The Honolulu-based shipping company agreed to pay $511 million for both of the Kanaloa Class vessels from General Dynamics NASSCO.
Matson has ordered two combination container and roll-on/roll-off ships from General Dynamics NASSCO for deployment on its services to Hawaii, the Honolulu-based shipping company said Thursday.
Under the agreement, Matson will pay the San Diego-based shipyard $511 million for both vessels, with deliveries scheduled for the end of 2019 and mid-year 2020.
Matson said the ships will be built on a 3,500-TEU “vessel platform,” which is 265 meters long, 34.9 meters wide (beam) and a deep draft of 11.5 meters. However, part of the container-carrying capacity will be taken up by an enclosed
garage space that will hold up to 800 vehicles, so the ship will actually carry 2,750 TEU.
Matson is calling these vessels the “Kanaloa Class” in honor of the ocean deity revered in the native Hawaiian culture and will name each of the new vessels after predecessor ships from its 134-year history.

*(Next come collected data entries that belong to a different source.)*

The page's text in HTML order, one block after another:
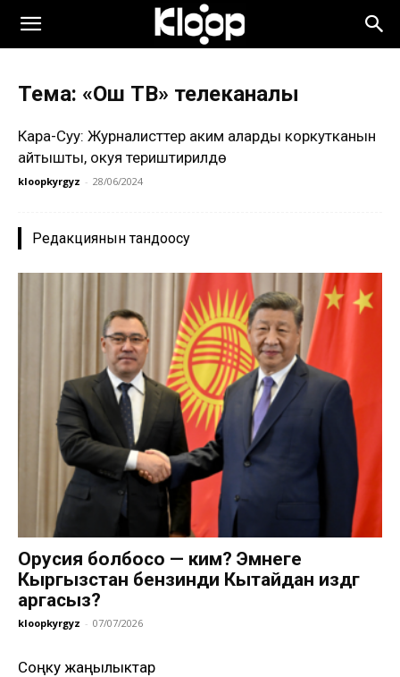
Тема: «Ош ТВ» телеканалы
Кара-Суу: Журналисттер аким аларды коркутканын
айтышты, окуя териштирилүүдө
kloopkyrgyz - 28/06/2024
Редакциянын тандоосу
Орусия болбосо — ким? Эмнеге
Кыргызстан бензинди Кытайдан издөөгө
аргасыз?
kloopkyrgyz - 07/07/2026
Соңку жаңылыктар

The first vessel will be named Lurline, the sixth Matson vessel to carry that name, while the second vessel will be its fifth one named the Matsonia.
The new vessels will have a fuel efficient hull design, double hull fuel tanks to help protect the environment, fresh water ballast systems and dual-fuel engines, meaning they will be able to operate at speeds up to 23 knots on either conventional fuel oils or liquefied natural gas (LNG). However, the ships would require some modification for LNG, including setting aside space for LNG tanks.
Matson said the two Kanaloa Class ships will replace three diesel powered vessels in active service, which will be moved to reserve status. With delivery of the Kanaloa Class ships, along with its two new 3,600-TEU Aloha Class ships currently being built at the Philadelphia Shipyard, Matson said it will have completed the renewal of its Hawaii fleet, allowing it to retire its seven older steamship vessels that would not be able to comply with environmental regulations in 2020 without substantial modification.
In addition, Matson said the larger capacity of the Aloha Class and Kanaloa Class vessels will allow it to return to an optimal nine-ship fleet deployment in Hawaii, increasing efficiency and lowering operating costs.
Today Matson has 11 ships deployed in four strings of ships that call Hawaii: two ships operate between Long Beach and Hawaii, two between between Oakland and Hawaii, two between Seattle, Oakland and Hawaii, five that are in a rotation between Long Beach, Hawaii, Guam, and the Chinese ports of Xiamen, Ningbo and Shanghai.
The Kanaloa Class vessels are expected to be more fuel efficient than the ships they will replace and will add rolling stock carrying capacity while lowering operating, repair and maintenance, and dry-docking costs.
The company said “Upon delivery of the Aloha Class and the Kanaloa Class, the renewal of Matson’s Hawaii fleet will be complete and the Company expects to benefit from improved vessel reliability as the average age of the Hawaii fleet will have declined from 27 years old today to only 13 years old in 2020.”
Matson expects to finance the new vessels primarily through cash flows from operations, borrowing under the company’s unsecured revolving credit facility and additional debt financings, which could include U.S. government guaranteed Title XI vessel finance bonds.
“The two Kanaloa Class Con-Ro vessels have an average contract price of $255.5 million per vessel compared to the two Aloha Class containerships ordered in November 2013 which had an average contact price of $209.0 million per vessel,” said Matson, noting “The higher contract price for the Kanaloa Class vessels is primarily driven by the inclusion of a 9,650 sq. meter roll-on/roll-off garage structure and self-contained stern ramp with capacity to load up to 800 automobiles and other wheeled cargo. In addition, since November 2013 there are more stringent and costly environmental regulations that impact hull form and engine specification requirements, and lastly, there has been modest inflation in U.S. shipyard construction costs.”
Ships trading between the U.S. mainland and Hawaii, Alaska and Puerto Rico are subject to the requirements of the Jones Act must be built in the U.S. and therefore are much more expensive to build than ships that trade internationally. They are also required to be registered in the U.S., be owned by U.S. companies, and have U.S. citizen crews, which increases operating costs.
H.J. Tan, an executive consultant with Alphaliner said “The closest comparable ships are the ACL G4 conro ships, ordered in 2012 in China for about $90 million. The G4 ships are larger than the Matson ships, with a length of 296m and beam of 37.6m, with a capacity for 3800 teu and 1300 vehicles.”